Work required: The whole listing needs retyping exactly; keep the pictures out of it.

Data to process:

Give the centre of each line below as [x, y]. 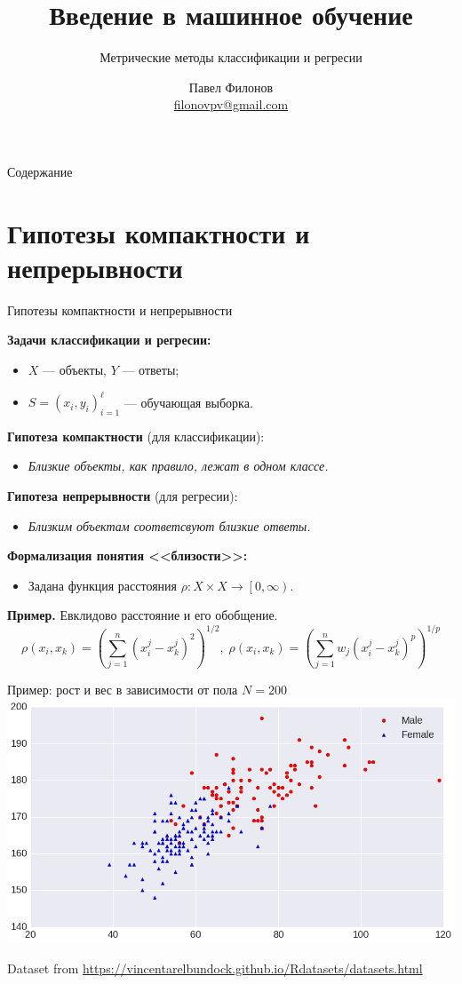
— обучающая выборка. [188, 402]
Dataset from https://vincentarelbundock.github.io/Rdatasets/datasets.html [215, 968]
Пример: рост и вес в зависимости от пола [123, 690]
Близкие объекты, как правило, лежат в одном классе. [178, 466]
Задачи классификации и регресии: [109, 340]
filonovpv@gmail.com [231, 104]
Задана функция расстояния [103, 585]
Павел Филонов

Response area:
Give the centre of each line below as [x, y]. 
— обучающая выборка. [188, 402]
Dataset from https://vincentarelbundock.github.io/Rdatasets/datasets.html [215, 968]
Пример: рост и вес в зависимости от пола [123, 690]
Близкие объекты, как правило, лежат в одном классе. [178, 466]
Задачи классификации и регресии: [109, 340]
filonovpv@gmail.com [231, 104]
Задана функция расстояния [103, 585]
Павел Филонов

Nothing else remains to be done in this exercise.